Caridade embutida

JOSÉ CARLOS FINEIS – Um homem muito pobre, inclusive de informações, bateu numa casa bonita já preparado para receber cara feia, mas tinha fome e precisava de algo para comer. A empregada o atendeu e pediu que esperasse. Minutos depois, surgiu com uma sacola de supermercado cheia de salsichas bem vermelhas. Verteram lágrimas dos olhos do homem, e o habitual “Deus lhe pague” ficou entalado com o nó que se formou na garganta.

Naquela noite, quando se preparava para assar as salsichas numa fogueira ao lado da ponte, na margem do rio, notou contrariado que outros sem-teto se aproximavam. “Pronto. Ferrou. Lá vêm eles pra comer todas as minhas salsichas”, pensou. Mas ficou surpreso e feliz ao ver que os outros também traziam sacolas cheias de salsichas, linguiças e muitos quilos de alcatra, picanha, maminha e contra-filé em embalagens fechadas.

O churrasco durou a noite toda. Os sem-teto riram e cantaram. Encheram as barrigas como há muito não enchiam, e beberam uma pinguinha também, pois ninguém é de ferro. Já quase ao amanhecer, emocionados com a repentina generosidade dos moradores daquele lugar, comentaram que algo extraordinariamente bom devia ter acontecido.

Talvez o presidente da República tivesse dado um aumento de salário para todos os trabalhadores. Ou quem sabe a inflação tivesse caído tanto que os alimentos ficaram extremamente baratos, a ponto de as pessoas compartilharem algo melhor do que pão dormido e restos de comida velha.

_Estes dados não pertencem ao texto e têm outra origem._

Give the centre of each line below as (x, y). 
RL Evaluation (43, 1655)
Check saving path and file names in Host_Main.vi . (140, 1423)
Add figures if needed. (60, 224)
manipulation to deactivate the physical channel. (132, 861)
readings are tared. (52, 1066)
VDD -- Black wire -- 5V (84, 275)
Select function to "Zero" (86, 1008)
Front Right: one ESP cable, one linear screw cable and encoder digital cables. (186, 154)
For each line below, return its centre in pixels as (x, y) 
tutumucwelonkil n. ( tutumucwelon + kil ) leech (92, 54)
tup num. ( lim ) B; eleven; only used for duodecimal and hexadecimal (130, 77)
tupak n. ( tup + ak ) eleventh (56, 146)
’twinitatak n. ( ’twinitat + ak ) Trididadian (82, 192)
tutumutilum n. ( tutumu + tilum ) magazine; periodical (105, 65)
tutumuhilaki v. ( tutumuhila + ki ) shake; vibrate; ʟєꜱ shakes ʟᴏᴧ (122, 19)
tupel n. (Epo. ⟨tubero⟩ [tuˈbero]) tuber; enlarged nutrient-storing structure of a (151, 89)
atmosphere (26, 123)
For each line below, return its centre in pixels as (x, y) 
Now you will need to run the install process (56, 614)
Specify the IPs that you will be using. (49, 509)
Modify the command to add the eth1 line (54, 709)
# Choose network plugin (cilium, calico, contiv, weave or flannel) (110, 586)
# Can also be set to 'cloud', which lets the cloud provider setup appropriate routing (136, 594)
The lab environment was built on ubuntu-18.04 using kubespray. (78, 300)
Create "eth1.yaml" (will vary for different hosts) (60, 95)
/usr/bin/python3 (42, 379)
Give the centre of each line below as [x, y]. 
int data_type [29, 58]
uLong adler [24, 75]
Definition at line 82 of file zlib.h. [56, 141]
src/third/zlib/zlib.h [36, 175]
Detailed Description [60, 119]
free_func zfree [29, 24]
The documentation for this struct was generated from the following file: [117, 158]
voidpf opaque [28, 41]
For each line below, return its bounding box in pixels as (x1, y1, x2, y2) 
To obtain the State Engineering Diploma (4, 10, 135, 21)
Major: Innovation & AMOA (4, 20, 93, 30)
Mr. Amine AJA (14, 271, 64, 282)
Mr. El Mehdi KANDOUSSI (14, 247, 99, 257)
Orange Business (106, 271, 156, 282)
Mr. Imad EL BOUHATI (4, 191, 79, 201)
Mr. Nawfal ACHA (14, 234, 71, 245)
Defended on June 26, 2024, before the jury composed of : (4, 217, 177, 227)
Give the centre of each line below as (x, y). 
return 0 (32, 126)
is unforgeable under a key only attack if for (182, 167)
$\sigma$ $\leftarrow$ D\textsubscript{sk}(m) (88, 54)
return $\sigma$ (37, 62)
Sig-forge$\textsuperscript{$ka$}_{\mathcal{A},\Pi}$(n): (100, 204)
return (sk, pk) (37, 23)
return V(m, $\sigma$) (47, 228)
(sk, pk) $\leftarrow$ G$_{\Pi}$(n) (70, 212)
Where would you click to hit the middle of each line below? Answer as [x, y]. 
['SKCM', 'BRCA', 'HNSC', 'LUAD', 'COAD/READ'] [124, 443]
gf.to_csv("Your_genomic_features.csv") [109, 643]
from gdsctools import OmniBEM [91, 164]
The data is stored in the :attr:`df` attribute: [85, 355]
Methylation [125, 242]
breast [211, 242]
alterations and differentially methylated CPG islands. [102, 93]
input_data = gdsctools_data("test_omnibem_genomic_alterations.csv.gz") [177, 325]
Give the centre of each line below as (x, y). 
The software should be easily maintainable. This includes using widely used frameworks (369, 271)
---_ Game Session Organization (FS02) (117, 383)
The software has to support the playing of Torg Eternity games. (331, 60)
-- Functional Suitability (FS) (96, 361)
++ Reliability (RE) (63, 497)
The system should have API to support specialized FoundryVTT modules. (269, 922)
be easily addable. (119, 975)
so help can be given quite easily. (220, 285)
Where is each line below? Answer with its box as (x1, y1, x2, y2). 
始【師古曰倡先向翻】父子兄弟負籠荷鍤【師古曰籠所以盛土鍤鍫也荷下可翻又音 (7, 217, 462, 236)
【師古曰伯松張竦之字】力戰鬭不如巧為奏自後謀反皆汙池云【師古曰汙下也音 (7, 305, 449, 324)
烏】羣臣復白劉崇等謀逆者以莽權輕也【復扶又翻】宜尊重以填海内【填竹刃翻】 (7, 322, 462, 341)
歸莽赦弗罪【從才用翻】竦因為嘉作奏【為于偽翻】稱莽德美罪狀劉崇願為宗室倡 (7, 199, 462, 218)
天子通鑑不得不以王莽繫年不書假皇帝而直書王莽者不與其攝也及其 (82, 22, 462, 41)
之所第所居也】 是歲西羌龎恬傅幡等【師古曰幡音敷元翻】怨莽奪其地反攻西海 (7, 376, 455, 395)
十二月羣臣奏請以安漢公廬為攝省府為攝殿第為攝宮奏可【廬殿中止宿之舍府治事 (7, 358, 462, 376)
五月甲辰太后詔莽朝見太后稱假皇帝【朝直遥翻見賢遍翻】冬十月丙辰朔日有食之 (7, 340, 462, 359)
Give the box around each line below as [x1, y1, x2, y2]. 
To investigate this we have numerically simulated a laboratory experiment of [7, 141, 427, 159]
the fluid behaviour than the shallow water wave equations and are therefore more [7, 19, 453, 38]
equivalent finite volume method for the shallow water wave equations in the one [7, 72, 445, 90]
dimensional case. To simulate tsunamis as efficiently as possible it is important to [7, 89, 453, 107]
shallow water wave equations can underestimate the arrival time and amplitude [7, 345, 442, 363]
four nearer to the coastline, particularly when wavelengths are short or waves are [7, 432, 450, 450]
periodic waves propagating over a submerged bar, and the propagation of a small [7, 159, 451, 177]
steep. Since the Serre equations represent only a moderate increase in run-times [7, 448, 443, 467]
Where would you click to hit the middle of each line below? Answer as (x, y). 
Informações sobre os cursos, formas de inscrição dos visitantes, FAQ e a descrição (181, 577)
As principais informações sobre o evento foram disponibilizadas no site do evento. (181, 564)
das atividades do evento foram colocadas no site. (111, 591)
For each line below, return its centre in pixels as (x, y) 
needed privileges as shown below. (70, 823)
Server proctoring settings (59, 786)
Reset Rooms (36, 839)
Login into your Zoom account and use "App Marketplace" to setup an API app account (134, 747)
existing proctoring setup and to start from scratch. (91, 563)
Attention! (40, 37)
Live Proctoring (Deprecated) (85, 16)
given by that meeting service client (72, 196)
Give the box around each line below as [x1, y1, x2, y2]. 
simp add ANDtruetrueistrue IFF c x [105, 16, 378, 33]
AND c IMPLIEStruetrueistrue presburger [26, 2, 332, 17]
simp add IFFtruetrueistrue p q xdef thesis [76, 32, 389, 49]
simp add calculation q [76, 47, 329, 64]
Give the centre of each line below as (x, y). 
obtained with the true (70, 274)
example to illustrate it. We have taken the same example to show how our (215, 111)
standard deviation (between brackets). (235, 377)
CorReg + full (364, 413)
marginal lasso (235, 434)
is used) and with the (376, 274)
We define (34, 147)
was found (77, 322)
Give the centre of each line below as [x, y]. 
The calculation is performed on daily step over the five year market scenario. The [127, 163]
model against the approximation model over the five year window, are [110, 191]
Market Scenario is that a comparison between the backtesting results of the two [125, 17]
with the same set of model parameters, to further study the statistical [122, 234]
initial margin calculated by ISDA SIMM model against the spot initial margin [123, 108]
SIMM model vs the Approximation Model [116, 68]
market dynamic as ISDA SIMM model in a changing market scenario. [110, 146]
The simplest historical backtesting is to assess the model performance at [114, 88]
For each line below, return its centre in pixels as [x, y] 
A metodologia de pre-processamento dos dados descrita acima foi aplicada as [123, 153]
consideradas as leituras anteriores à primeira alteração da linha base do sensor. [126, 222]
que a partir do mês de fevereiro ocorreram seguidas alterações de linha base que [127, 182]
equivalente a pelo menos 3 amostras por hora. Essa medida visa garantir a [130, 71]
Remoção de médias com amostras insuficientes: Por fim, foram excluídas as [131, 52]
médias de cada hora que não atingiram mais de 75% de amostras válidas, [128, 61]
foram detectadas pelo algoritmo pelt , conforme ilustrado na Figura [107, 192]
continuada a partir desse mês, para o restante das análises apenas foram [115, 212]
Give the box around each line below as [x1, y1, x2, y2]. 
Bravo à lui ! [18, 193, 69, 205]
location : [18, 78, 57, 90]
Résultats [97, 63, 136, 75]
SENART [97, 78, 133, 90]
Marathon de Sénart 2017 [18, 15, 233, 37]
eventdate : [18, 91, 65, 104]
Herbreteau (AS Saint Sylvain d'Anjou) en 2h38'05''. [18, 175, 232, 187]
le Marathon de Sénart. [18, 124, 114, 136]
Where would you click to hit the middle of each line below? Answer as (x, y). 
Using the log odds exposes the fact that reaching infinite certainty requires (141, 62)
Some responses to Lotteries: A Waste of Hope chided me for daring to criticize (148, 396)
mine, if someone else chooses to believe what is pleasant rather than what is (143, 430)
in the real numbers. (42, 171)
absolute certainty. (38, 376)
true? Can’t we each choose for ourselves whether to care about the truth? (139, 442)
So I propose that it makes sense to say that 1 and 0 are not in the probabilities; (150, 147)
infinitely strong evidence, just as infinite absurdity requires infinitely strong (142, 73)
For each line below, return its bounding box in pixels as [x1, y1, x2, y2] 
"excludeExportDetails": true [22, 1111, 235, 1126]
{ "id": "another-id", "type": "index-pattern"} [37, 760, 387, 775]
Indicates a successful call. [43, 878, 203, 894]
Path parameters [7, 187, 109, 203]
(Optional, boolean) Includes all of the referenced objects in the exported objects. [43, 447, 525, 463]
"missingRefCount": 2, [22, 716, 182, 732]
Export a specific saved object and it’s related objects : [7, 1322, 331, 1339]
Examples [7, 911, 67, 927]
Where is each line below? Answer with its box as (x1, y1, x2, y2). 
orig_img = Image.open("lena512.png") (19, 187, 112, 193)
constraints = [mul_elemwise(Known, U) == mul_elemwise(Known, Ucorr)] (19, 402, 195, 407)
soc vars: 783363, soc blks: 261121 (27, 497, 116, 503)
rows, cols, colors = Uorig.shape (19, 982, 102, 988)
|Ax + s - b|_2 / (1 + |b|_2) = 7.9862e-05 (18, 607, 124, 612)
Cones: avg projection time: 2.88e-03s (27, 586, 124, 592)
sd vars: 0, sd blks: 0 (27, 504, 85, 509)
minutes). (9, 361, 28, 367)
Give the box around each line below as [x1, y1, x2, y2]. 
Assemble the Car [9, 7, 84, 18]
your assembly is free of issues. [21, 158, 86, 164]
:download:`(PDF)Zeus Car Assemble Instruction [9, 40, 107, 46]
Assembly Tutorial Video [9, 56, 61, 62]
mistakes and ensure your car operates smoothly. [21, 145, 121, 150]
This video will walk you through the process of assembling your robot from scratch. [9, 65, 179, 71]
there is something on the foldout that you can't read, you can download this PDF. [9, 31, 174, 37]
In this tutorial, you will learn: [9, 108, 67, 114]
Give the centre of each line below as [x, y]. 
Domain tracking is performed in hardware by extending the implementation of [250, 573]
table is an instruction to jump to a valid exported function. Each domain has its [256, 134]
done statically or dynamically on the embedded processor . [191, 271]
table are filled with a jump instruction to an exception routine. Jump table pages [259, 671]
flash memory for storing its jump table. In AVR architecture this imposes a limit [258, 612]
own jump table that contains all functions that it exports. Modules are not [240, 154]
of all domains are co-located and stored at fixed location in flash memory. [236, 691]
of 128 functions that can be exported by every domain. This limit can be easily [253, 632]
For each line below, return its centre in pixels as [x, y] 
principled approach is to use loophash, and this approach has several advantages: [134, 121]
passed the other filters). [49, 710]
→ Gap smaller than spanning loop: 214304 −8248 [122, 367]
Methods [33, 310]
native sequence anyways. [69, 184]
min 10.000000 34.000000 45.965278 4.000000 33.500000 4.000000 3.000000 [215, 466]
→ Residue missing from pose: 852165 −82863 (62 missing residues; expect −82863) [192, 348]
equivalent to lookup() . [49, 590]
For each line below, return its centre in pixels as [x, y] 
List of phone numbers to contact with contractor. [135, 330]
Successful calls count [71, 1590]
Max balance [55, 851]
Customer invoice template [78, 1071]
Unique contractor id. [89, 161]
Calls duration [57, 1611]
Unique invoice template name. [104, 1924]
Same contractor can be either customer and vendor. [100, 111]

Falou-se até que o papa Francisco, com o poder que a Igreja lhe concedeu, poderia ter decretado uma nova data para a comemoração do Natal, entre o Carnaval e a Páscoa. E, já que tudo parecia possível, concluíram que a bondade finalmente poderia ter deixado de ser apenas uma palavra no dicionário, para se materializar em doações e atitudes.

“Acho que é o começo de uma nova era”, arriscou o mais filosófico de todos, um ex-professor que há anos desistira de dar aulas como temporário, para viver nas ruas. “Os homens finalmente estão praticando o que Jesus ensinou. Começaram a viver a solidariedade, sem preconceitos, e a tratar os próximos (inclusive nós, os sem importância) como se fossem irmãos.”

Já era de manhãzinha quando o vento, varrendo a cidade desde os bairros nobres até a beira do rio, trouxe até eles uma página de jornal, em que se lia sobre o escândalo da carne. “Operação Carne Fraca: substância encontrada em carnes pode causar problemas de saúde”, dizia a manchete.

Só então compreenderam que nada havia mudado. Apenas tinham dado a eles o que seria jogado no lixo. No começo, ficaram tristes. Afinal, não é agradável constatar que se está para a sociedade assim como uma lata está para o lixo. Mas concluíram que teriam comido aquelas salsichas e linguiças sem pensar duas vezes, mesmo que fossem feitas com carne humana ou de rato, pois tinham fome e a fome — essa fome que tortura dia e noite os miseráveis, não a de quem faz dieta ou se atrasa para o almoço — é um dos sofrimentos mais atrozes que um ser humano pode sentir.

Naquele dia, depois de um sono pesado e sem sonhos, saíram novamente pelas ruas a pedir, com a esperança de que a Polícia Federal tivesse encontrado fraudes em outros setores da indústria de alimentos, nas fábricas de refrigerantes, macarrão e chocolate, nas torrefações de café, nas cervejarias, nos alambiques e nas padarias em geral.